▶ **What to produce**
Pull each line containing "throttle" out of the listing below.

----------

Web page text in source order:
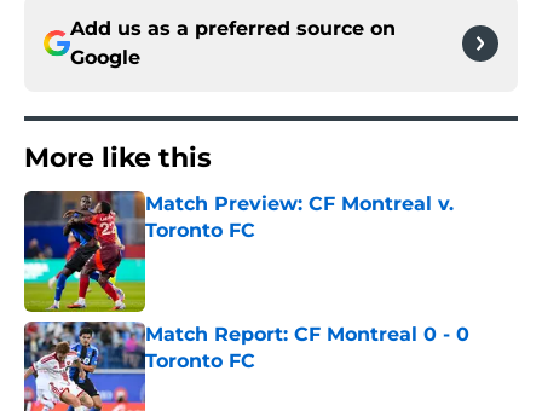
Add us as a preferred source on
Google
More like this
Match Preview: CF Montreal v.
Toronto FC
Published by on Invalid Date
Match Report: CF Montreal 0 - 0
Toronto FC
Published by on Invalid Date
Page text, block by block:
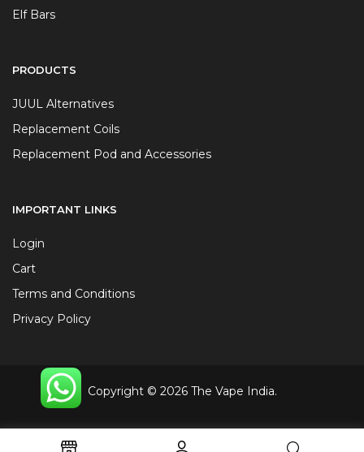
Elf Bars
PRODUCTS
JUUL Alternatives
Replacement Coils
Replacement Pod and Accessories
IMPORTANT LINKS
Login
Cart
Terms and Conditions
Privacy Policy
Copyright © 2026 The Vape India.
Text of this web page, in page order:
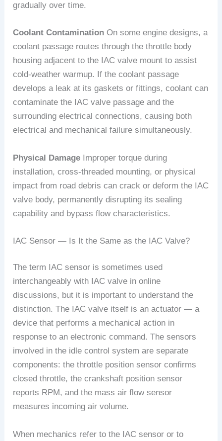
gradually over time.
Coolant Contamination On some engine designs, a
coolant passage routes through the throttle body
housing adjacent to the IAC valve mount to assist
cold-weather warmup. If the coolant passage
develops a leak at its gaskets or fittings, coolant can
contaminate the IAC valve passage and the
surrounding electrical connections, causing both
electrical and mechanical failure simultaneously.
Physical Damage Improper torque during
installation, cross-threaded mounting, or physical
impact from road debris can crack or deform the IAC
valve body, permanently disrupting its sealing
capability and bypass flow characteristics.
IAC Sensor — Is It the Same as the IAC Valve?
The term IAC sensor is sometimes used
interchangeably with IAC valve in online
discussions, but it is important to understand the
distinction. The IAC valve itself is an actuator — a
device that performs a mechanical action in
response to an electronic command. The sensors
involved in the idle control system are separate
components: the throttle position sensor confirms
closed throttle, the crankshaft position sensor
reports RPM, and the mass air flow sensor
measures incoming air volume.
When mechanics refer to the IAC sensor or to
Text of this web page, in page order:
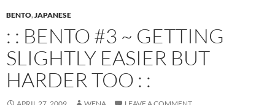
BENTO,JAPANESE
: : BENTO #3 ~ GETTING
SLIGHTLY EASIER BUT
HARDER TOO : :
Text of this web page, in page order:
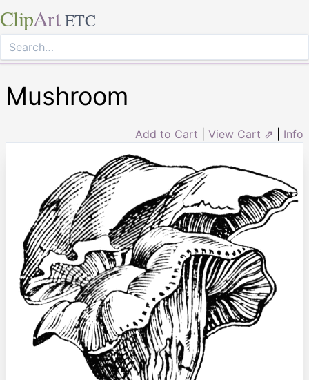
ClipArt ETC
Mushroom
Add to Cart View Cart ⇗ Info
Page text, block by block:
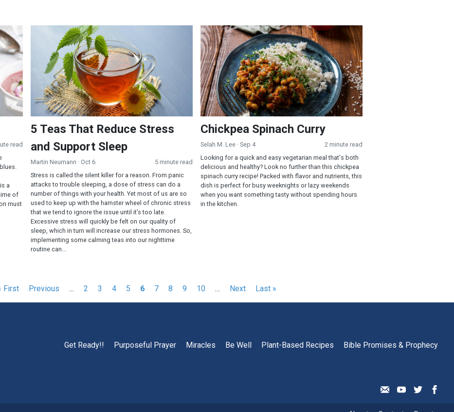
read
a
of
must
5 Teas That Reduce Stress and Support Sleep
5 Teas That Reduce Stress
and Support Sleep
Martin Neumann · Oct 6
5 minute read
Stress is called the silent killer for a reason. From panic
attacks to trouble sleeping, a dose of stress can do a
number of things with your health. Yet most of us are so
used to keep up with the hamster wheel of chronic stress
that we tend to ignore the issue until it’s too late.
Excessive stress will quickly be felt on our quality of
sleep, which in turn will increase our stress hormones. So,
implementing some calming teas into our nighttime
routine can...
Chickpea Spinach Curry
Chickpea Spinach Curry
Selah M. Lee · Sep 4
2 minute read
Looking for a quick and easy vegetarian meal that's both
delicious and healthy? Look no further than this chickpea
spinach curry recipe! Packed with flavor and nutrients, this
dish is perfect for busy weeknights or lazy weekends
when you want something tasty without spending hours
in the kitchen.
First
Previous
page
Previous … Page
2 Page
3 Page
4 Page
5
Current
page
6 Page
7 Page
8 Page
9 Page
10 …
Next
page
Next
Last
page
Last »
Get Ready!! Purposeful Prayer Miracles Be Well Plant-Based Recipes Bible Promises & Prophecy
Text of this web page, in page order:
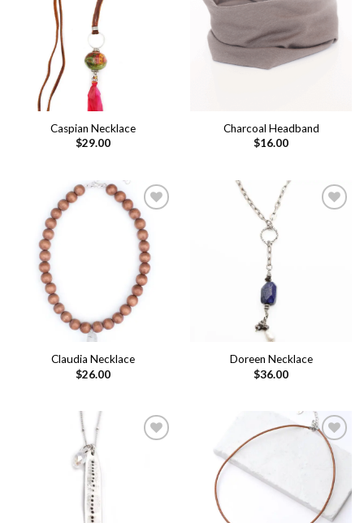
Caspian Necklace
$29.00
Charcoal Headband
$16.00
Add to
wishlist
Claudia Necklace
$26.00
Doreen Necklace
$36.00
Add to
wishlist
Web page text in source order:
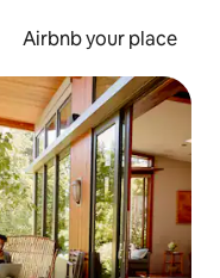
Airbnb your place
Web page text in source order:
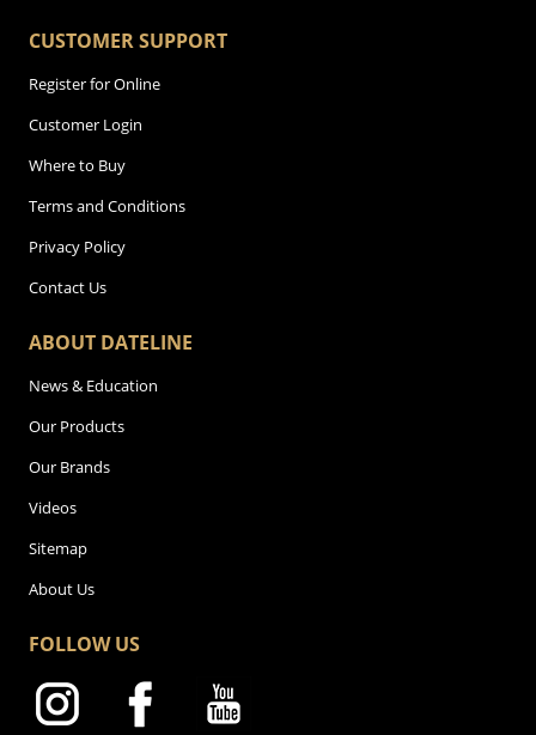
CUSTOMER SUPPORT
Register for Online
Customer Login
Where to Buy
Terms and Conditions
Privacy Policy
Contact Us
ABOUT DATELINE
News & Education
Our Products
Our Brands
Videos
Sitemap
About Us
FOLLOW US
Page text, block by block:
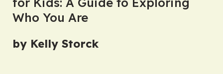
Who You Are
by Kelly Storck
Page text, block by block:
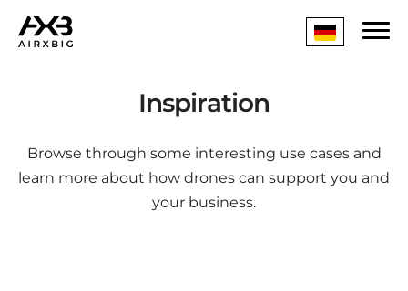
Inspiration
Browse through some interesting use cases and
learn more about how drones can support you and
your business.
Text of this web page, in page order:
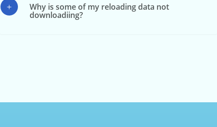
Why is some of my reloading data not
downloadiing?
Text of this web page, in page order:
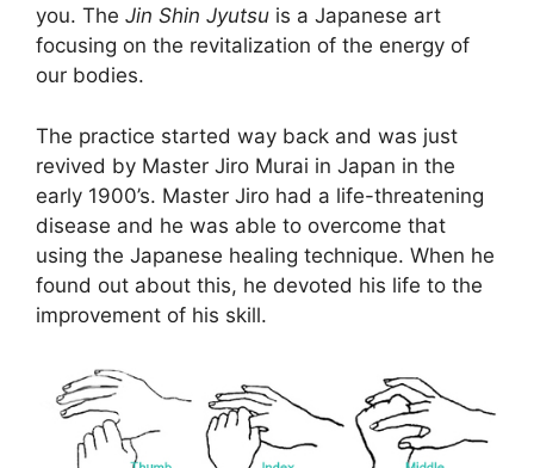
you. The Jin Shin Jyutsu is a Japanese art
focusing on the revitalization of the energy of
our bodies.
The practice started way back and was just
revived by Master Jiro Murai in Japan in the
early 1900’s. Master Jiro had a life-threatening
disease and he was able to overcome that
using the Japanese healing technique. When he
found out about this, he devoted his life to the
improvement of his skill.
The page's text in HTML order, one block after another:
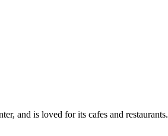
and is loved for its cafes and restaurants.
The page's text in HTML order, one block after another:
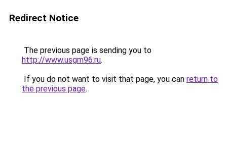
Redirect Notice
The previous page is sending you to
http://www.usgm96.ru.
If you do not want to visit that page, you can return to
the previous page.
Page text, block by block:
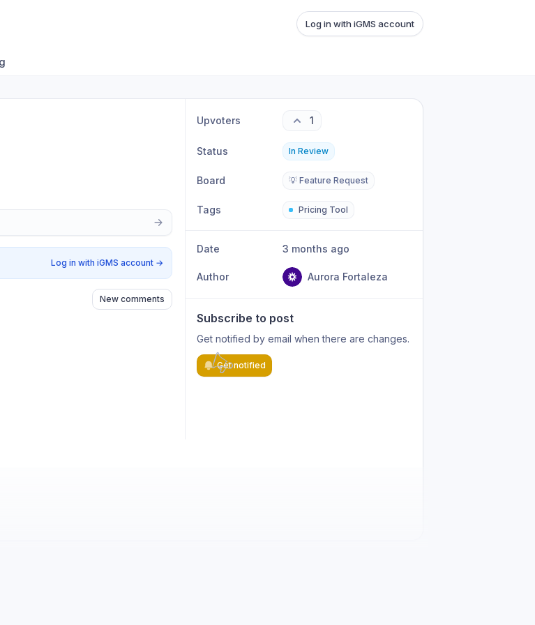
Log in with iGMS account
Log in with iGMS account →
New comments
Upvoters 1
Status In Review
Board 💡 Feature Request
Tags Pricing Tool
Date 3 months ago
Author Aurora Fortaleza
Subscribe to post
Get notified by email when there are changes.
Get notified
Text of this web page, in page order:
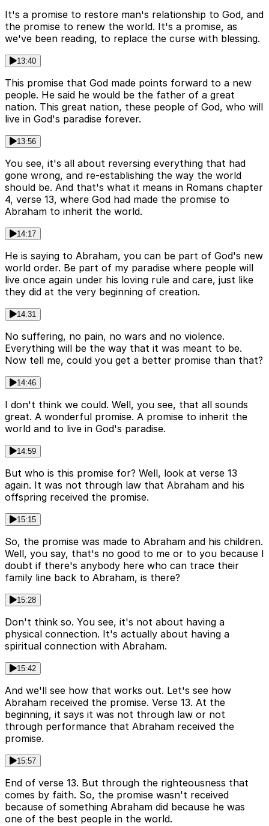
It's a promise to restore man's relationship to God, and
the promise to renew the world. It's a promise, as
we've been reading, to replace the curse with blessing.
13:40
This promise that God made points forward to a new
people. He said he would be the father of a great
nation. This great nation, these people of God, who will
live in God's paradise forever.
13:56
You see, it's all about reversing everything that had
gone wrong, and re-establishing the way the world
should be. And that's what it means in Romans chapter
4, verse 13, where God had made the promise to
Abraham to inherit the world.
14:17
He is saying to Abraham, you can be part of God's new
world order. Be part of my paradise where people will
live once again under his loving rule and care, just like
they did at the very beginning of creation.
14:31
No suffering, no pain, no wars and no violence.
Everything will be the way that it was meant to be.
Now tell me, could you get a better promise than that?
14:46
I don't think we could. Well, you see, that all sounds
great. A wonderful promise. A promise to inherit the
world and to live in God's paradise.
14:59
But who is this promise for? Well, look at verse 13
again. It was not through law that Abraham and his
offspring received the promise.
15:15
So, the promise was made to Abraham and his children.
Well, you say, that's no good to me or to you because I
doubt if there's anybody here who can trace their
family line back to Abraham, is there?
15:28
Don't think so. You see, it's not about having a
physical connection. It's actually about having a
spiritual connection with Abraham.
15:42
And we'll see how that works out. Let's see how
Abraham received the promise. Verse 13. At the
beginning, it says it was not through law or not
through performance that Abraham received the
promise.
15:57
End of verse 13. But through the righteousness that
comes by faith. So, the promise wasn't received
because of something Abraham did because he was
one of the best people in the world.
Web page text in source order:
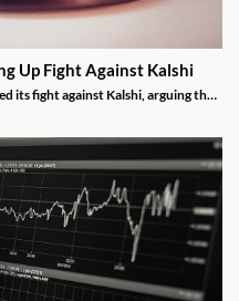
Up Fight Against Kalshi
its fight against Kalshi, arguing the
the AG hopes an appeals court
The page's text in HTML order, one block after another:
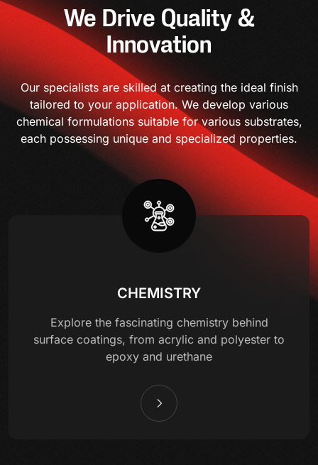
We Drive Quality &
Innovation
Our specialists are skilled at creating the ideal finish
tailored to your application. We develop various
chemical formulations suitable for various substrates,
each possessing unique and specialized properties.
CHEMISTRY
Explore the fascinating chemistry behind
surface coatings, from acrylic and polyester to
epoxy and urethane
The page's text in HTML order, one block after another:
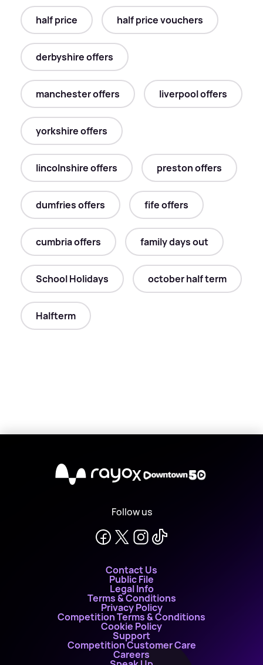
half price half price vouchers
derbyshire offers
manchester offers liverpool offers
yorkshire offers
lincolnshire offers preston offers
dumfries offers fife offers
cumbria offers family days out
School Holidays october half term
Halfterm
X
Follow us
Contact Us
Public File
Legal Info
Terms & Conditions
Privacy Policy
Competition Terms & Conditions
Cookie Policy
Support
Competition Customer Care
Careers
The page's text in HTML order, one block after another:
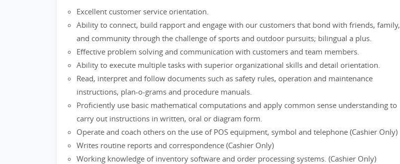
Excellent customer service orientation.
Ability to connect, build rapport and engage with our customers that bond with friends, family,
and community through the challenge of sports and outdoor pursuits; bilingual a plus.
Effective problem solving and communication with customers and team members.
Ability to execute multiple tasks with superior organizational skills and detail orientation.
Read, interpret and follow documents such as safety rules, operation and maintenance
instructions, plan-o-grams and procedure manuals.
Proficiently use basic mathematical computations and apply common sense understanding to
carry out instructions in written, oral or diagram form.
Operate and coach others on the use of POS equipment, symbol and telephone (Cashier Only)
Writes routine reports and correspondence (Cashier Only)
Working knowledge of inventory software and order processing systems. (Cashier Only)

----------

▶ **Solution to this problem**
coolant passage routes through the throttle body
components: the throttle position sensor confirms
closed throttle, the crankshaft position sensor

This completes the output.